Top of Given information

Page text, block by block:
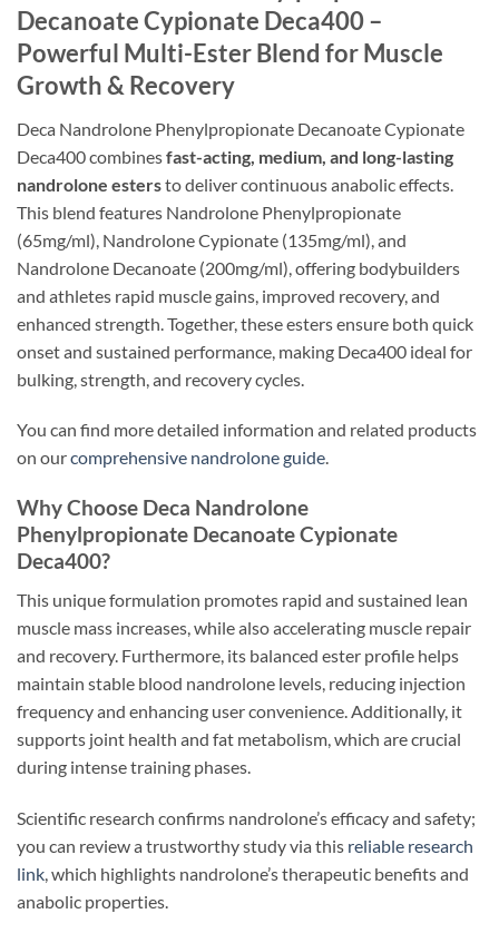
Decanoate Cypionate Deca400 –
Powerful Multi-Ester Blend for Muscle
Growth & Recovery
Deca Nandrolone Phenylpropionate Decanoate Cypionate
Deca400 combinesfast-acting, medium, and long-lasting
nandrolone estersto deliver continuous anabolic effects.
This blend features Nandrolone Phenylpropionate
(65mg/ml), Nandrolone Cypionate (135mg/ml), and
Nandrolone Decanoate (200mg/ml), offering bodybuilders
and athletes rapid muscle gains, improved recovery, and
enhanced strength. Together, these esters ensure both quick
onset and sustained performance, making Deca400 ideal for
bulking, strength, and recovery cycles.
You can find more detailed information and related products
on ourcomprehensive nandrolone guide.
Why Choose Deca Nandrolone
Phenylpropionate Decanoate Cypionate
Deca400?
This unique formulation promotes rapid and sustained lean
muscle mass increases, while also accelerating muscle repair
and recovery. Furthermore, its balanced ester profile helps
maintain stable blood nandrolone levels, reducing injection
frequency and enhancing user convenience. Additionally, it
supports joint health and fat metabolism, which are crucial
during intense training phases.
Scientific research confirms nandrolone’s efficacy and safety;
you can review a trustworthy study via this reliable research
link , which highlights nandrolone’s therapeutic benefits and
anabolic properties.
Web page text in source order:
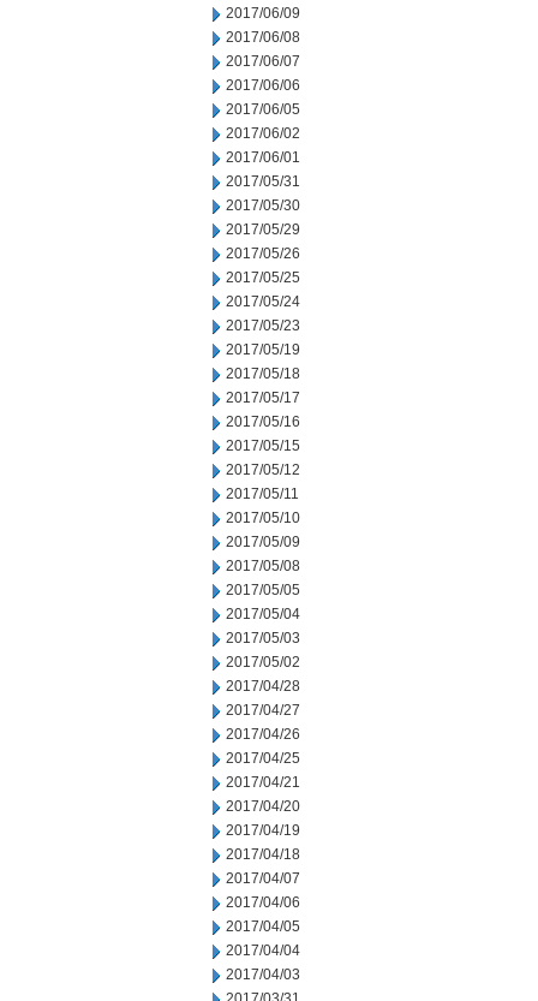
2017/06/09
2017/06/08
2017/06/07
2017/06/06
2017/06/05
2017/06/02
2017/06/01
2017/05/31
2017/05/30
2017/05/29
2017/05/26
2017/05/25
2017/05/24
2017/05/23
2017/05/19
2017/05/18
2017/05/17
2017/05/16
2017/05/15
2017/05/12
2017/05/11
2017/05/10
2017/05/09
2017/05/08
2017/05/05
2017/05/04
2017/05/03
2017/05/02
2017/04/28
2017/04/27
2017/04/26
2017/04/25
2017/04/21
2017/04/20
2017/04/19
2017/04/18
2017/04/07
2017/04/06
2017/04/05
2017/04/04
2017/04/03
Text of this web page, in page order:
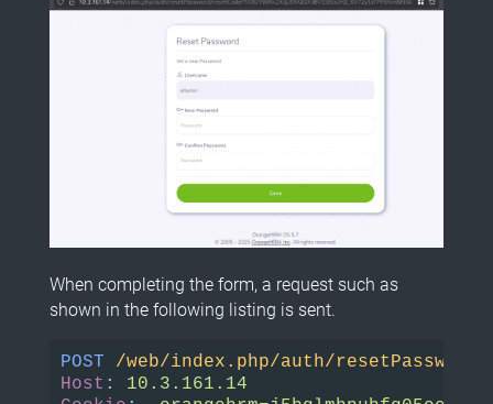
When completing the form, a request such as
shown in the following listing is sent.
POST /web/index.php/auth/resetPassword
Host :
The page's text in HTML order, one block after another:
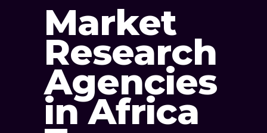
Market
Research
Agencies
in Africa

Bottom of Given information

What this task involves: Please return only the lines from the one holding "maintain stable blood" through the end of the data, both ends included; do not copy any pictures.

Response to the task:
maintain stable blood nandrolone levels, reducing injection
frequency and enhancing user convenience. Additionally, it
supports joint health and fat metabolism, which are crucial
during intense training phases.
Scientific research confirms nandrolone’s efficacy and safety;
you can review a trustworthy study via this reliable research
link , which highlights nandrolone’s therapeutic benefits and
anabolic properties.
Web page text in source order:
2017/06/09
2017/06/08
2017/06/07
2017/06/06
2017/06/05
2017/06/02
2017/06/01
2017/05/31
2017/05/30
2017/05/29
2017/05/26
2017/05/25
2017/05/24
2017/05/23
2017/05/19
2017/05/18
2017/05/17
2017/05/16
2017/05/15
2017/05/12
2017/05/11
2017/05/10
2017/05/09
2017/05/08
2017/05/05
2017/05/04
2017/05/03
2017/05/02
2017/04/28
2017/04/27
2017/04/26
2017/04/25
2017/04/21
2017/04/20
2017/04/19
2017/04/18
2017/04/07
2017/04/06
2017/04/05
2017/04/04
2017/04/03
Text of this web page, in page order:
When completing the form, a request such as
shown in the following listing is sent.
POST /web/index.php/auth/resetPassword
Host :
The page's text in HTML order, one block after another:
Market
Research
Agencies
in Africa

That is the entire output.